Proposal - Tarchive
What?
Tarchive is a portmanteau of Tar and Archive and that describes what it is - an archive represented as a tar file. In short, it’s an archive format that has appended multiple files into a single file (tarball), which has then been self-encrypted into 3+ chunks.
Why?
Having lots of small files means lots of chunks. All files are split into a minimum of 3 chunks, so when you have a collection of many files under the 4 MB chunk size, it soon multiplies up.
The means more chunks to upload (and pay for) and more chunks to download (and route).
Tar (Tape Archive) files are an age old Unix solution to a problem of writing many files to tapes, as a contiguous stream of data.
Oddly, we find ourselves with a similar goal for writing data to the Autonomi network, to maximise the number of files we can squeeze into the smallest number of chunks.
How?
The tar format is standard. There are libraries, CLI commands, GUIs, etc. It’s a well known format.
Paraphrasing: A public archive on Autonomi is a container (stored in a chunk), which includes a list of files and their addresses. Each file is then chopped up and self-encrypted into a minimum of 3 chunks. So, an archive containing 10 x 100 KB files (1MB total), would be approximately 31 chunks (TBC) - 3x for each file and 1x for the archive itself.
Using a tarchive, the files would be placed in a tarball, which is the output from tar. The 10x 100KB files would be appended to one another, to make a single file of approximately 1MB. This tarchive could then be fed into self-encryption, resulting in 3 chunks of approximately 333KB each.
As we already have apps that can read these archives and resolve the files by name, it would be a relatively small change to reference files within the tarchive. The primary difference is that the tarchive would need to be downloaded (at least partially) in order to extract each file. This presents a different performance characteristic, but when many/all files in the archive are likely to be needed, the benefits would outweigh the negatives.
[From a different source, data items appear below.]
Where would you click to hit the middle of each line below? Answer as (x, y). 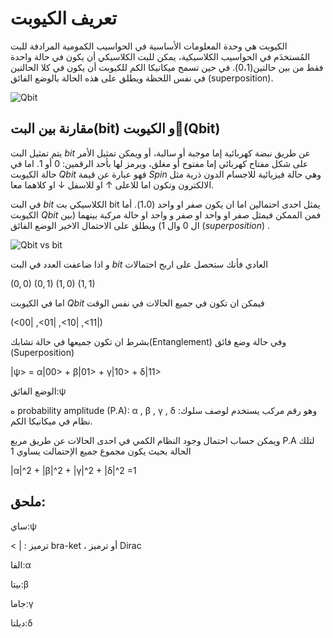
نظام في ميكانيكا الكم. (51, 421)
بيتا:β (19, 584)
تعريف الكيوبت (64, 18)
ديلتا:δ (21, 623)
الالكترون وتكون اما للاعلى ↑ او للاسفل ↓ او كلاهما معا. (112, 184)
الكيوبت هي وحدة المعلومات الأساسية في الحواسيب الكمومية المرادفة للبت (149, 46)
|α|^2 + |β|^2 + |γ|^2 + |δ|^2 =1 (73, 470)
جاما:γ (22, 603)

It would also mean that caching the tarchive would be desirable, as the benefit is in downloading as few chunks as possible, then re-using them to retrieve each file.
Use Cases
I would envisage apps with multiple files (e.g. css, js, assets, fonts, etc) being particularly suitable. These files would all need downloading anyway, so why not grab them all at once?
Where you lose is latency to read one file within a large archive, as the whole file would be needed.
There is likely to be less parallelism (at this time - may change in the future) in downloading a handful of large chunks, vs many small chunks. However, this may also take the strain of struggling home routers.
Edit: Would also be good for backups, to get cheapest storage for many files too. Maybe zipping would help too, but I remember reading compression was already applied during self encryption (TBC).
I thought I’d write this down for posperity and request thoughts/ideas from folks on the forum.